By Prof Antonia Layard, Professor of Law (University of Bristol Law School).

© Neil Howard

On Tuesday, 26th September, 45 self-confessed land law nerds travelled to the University of Birmingham for a workshop on Reimagining Land Law organised by Emily Caroll. The workshop – the latest in a series run by the Centre for Professional Legal Education (CEPLER) at the University of Birmingham – saw thirteen law teachers, a barrister and a judge, presenting on how to teach, assess and craft a syllabus for land law.

While the workshop’s aims were lofty (how do we teach the subject we love most effectively?) there was much debate about the proposals released in June 2017 by the Solicitors Regulation Authority for the Solicitors Qualifying Exam (SQE). The SRA Board has decided to introduce the SQE as a common assessment for all would-be solicitors from late 2020. The new qualification will consist of four elements so that, by the time candidates seek admission as a solicitor, they must: (1) have passed SQE stages 1 and 2, demonstrating that they have the knowledge and skills set out in the competence statement to the standard prescribed in the Threshold Statement; (2) have been awarded a degree or an equivalent qualification, or have gained equivalent experience; (3) have completed qualifying legal work experience under the supervision of a solicitor or in an entity under SRA regulation for at least two years (or full-time equivalent); and (4) be of a satisfactory character and suitability, to be assessed at point of admission.

This new system will replace the currently mandatory Legal Practice Course (LPC) offered by private providers and some universities, with a gap so far on where students will learn the materials on which they are to be examined in SQE 1 and 2. Since the SQE 1 assessments will need to be taken before beginning the two year “qualifying legal work experience”, the “Functioning Legal Knowledge Assessments” will need to be taught by some body, though there is currently no clear provider in mind. The SRA are only seeking a body to implement the assessment process, echoing the approach for the Qualified Lawyer Transfer where Kaplan provide the assessment but deliver no training.

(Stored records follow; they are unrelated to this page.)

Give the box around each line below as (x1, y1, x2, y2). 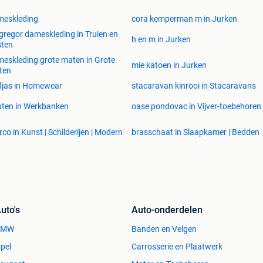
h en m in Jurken (131, 34, 191, 44)
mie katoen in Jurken (131, 60, 207, 70)
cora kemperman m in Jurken (131, 14, 237, 23)
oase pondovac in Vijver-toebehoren (131, 101, 261, 111)
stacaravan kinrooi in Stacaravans (131, 80, 256, 90)
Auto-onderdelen (131, 204, 203, 215)
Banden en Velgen (131, 224, 197, 234)
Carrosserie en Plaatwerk (131, 241, 222, 251)
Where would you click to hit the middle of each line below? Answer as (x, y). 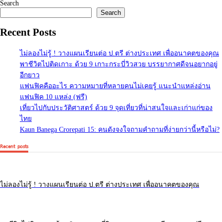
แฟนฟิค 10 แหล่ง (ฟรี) (54, 178)
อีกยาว (30, 157)
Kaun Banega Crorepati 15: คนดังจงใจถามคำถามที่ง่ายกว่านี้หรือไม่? (120, 211)
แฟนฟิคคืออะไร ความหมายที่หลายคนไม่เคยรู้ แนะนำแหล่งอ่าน (115, 167)
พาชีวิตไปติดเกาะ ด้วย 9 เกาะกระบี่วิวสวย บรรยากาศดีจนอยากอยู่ (119, 146)
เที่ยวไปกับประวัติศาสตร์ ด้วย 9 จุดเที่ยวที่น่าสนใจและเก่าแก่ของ (116, 189)
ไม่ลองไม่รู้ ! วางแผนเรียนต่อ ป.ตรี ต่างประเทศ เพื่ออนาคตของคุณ (119, 135)
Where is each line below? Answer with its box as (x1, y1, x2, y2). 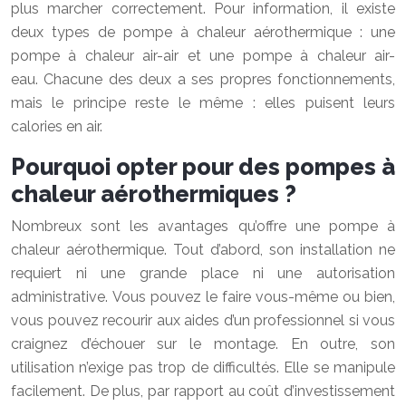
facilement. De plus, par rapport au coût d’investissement (11, 382, 395, 401)
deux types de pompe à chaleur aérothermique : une (11, 24, 395, 42)
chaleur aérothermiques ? (11, 180, 296, 208)
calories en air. (11, 118, 102, 136)
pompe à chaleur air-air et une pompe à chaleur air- (11, 47, 395, 65)
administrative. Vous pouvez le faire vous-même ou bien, (11, 288, 395, 306)
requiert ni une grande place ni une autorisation (11, 265, 395, 283)
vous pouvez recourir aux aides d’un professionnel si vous (11, 312, 395, 330)
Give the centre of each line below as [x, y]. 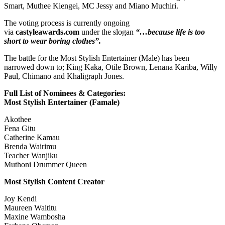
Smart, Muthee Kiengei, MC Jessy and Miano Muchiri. [91, 6]
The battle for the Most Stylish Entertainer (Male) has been [97, 58]
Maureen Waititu [30, 208]
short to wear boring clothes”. [52, 41]
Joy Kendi [20, 199]
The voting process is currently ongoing [67, 23]
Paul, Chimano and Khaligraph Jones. [64, 76]
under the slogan [107, 32]
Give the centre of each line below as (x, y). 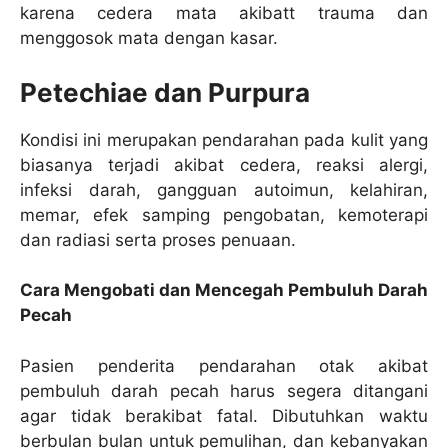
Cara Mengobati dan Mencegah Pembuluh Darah (224, 290)
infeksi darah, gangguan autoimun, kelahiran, (224, 189)
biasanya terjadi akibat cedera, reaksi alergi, (224, 164)
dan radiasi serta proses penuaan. (158, 239)
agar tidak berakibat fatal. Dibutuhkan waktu (224, 415)
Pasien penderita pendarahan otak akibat (224, 365)
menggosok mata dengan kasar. (149, 38)
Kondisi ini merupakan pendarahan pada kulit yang (224, 139)
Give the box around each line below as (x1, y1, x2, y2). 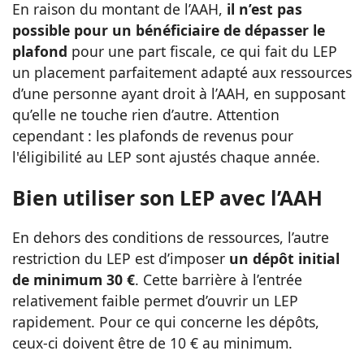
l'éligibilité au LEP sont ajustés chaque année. (12, 146, 320, 167)
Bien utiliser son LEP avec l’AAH (12, 184, 323, 211)
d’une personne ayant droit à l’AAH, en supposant (12, 83, 345, 103)
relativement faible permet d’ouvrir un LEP (12, 290, 298, 310)
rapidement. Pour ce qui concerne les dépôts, (12, 311, 319, 331)
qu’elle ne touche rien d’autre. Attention (12, 104, 279, 124)
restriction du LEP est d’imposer (12, 248, 229, 268)
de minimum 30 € (12, 269, 135, 289)
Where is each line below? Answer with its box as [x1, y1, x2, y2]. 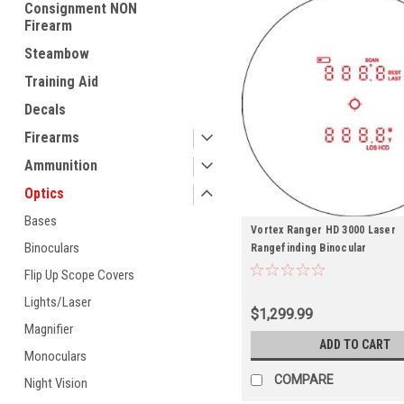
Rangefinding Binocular [251, 242, 367, 255]
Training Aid [24, 73, 98, 90]
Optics [24, 185, 64, 202]
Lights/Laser [24, 294, 91, 310]
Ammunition [24, 157, 97, 174]
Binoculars [24, 240, 79, 256]
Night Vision [24, 375, 87, 391]
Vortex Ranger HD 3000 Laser [251, 224, 396, 237]
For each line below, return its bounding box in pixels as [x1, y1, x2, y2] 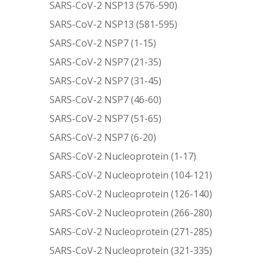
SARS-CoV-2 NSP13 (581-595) [49, 17, 178, 31]
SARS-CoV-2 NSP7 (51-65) [49, 111, 162, 125]
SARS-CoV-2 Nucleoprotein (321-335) [49, 243, 213, 257]
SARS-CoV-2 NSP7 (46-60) [49, 93, 162, 106]
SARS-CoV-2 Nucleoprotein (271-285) [49, 225, 213, 238]
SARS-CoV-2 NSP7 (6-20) [49, 130, 157, 144]
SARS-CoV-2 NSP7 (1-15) [49, 36, 157, 49]
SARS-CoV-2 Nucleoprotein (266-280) [49, 206, 213, 219]

In not designating a provider, the SRA write that they “do not propose to specify how candidates prepare for the SQE, but we would instead support students in making informed choices through publishing data about the performance on the SQE of candidates from particular education and training providers”. So there will not be a prescribed form of training but there is to be a league table of SQE 1 pass rates by provider. Exciting times indeed. As well as Property Law and Practice, there are five further functional knowledge areas proposed for SQE 1: (1) Principles of Professional Conduct, Public and Administrative Law, and the Legal Systems of England and Wales; (2) Dispute Resolution in Contract and/or Tort; (3) Business Law and Practice; (4) Wills and the Administration of Estates and Trusts; and (5) Criminal Law and Practice, each with their own course content.

While the initial SQE proposals have been through several rounds of consultation (drawing some very critical responses) there has been limited consultation on a subject-specific basis. The most recent framework document, the Draft Assessment Specification was published in October 2016 (as an annex) and revised in June 2017, with a suggested property syllabus that is quite different from the current property section of the statement of legal knowledge that solicitors are required to demonstrate at the stage of qualification.

In Birmingham, land lawyers spent some happy hours puzzling over the document, raising three broad questions about the proposed property law and practice training. These were (1) the content of the course; (2) the methodology of assessment; and (3) the level of the education.

Course Content

The property law and practice functioning legal knowledge assessment proposed in the SQE is to include most of the usual suspects (the “nature of land”, acquiring legal and equitable estates and interests, registered and unregistered land systems, co-ownership and trusts, easements, covenants, mortgages and the law of landlord and tenant) but not proprietary estoppel, trespass or adverse possession. It also includes an eye-wateringly large syllabus on conveyancing, planning law and property taxation, materials currently taught in the Legal Practice Course (LPC).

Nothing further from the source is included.